Issues pertaining to gays, lesbians, bisexuals and transgender people are much in the news these days.

Of course there were the shootings and mass murder at the Pulse gay bar in Orlando, Florida.

And there were the so-called “bathroom laws” enacted against transgender people and designed to protect “normal” people who ere never really threatened.

In contrast, the military announced that transgender people could serve under the usual conditions and regulations.

Then President Obama declared the Stonewall Inn (below) in Greenwich Village in New York City, a national historical landmark. In 1969 a police raid against the gay bar led to riots that, in turn, sparked the gay liberation movement to secure human rights and civil rights for homosexuals.

stonewall inn

This week saw a U.S. District Judge in Mississippi ruling against so-called “religious freedom” laws that many states have enacted in the wake of the U.S. Supreme Court legalizing same-sex marriage a year ago.

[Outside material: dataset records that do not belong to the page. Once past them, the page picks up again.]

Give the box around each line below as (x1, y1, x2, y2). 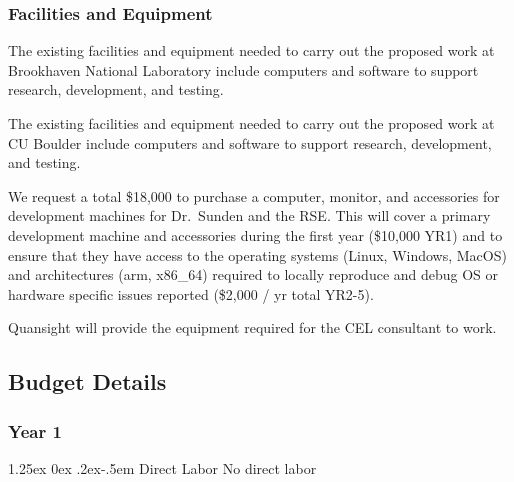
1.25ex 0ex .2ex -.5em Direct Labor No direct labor (8, 457, 317, 478)
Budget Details (8, 366, 167, 397)
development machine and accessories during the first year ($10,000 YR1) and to (8, 224, 503, 245)
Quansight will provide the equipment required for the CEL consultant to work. (8, 317, 497, 338)
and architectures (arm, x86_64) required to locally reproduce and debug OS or (8, 264, 499, 285)
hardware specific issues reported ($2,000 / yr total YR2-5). (8, 283, 374, 304)
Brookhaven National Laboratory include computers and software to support (8, 59, 479, 80)
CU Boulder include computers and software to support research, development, (8, 132, 492, 153)
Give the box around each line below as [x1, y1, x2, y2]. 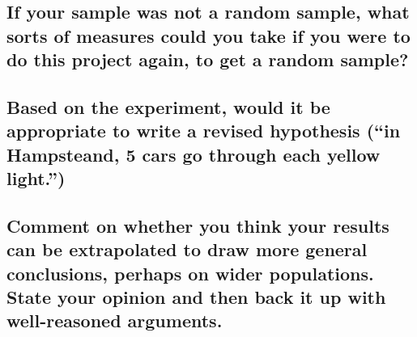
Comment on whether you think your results [6, 213, 389, 238]
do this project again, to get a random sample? [6, 47, 409, 72]
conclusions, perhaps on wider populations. [6, 260, 374, 285]
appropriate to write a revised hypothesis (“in [6, 118, 401, 143]
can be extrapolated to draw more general [6, 237, 368, 262]
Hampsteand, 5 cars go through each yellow [6, 141, 381, 166]
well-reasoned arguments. [6, 308, 223, 333]
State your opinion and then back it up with [6, 284, 386, 310]
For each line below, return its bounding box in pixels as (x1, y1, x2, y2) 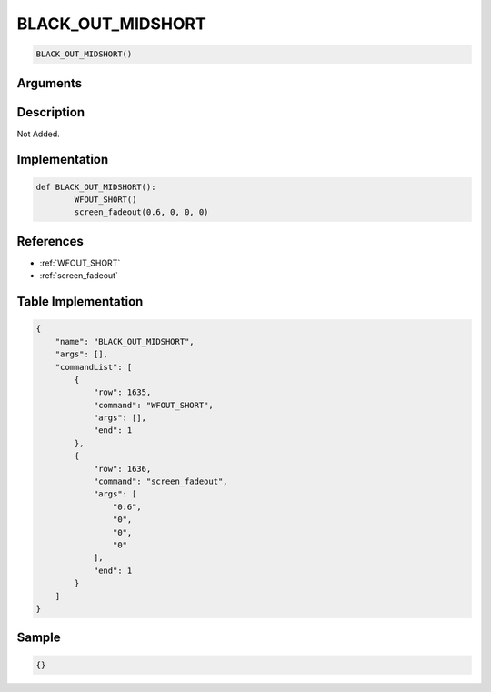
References (16, 233, 84, 249)
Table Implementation (16, 294, 144, 309)
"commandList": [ (55, 362, 133, 372)
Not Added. (16, 128, 61, 139)
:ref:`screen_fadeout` (39, 270, 118, 281)
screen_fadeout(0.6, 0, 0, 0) (74, 207, 209, 217)
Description (16, 105, 85, 120)
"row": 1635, (93, 387, 152, 397)
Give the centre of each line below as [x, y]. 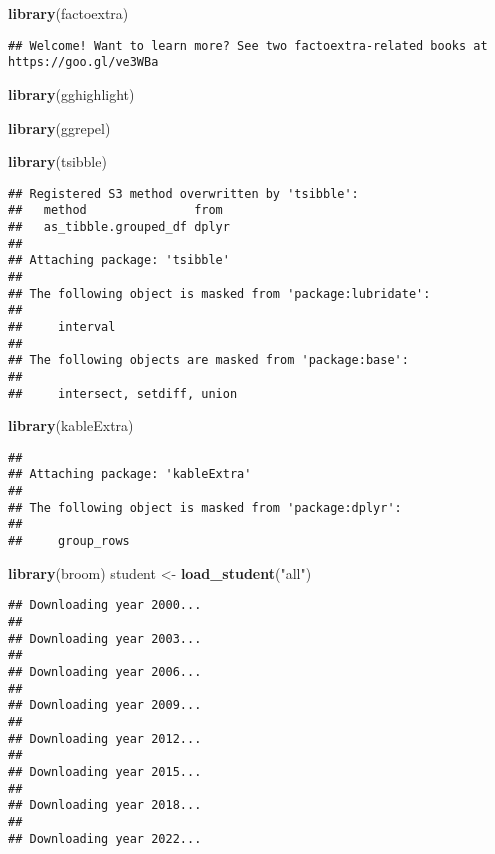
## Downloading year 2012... [105, 738]
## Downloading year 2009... [105, 705]
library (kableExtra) [71, 425]
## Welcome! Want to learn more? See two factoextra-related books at [248, 45]
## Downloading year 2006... [105, 671]
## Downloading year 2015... [105, 771]
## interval [62, 326]
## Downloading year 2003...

Such laws were ruled to discriminate against LGBT people and to unconstitutionally favor certain religions or forms of religion.

A lot of the proponents of such laws seem to have a false nostalgia for the good old days.

Well, maybe they were good for some people. But they were terrible times for many others, including LGBTQ people.

Gregory Spears’ new opera, called “Fellow Travelers” (below is a crucial scene in a photo by Philip Goushong for the Cincinnati Opera) has an interesting take on that historical era with its “Lavender Scare” that parallels the Red Scare of McCathyism.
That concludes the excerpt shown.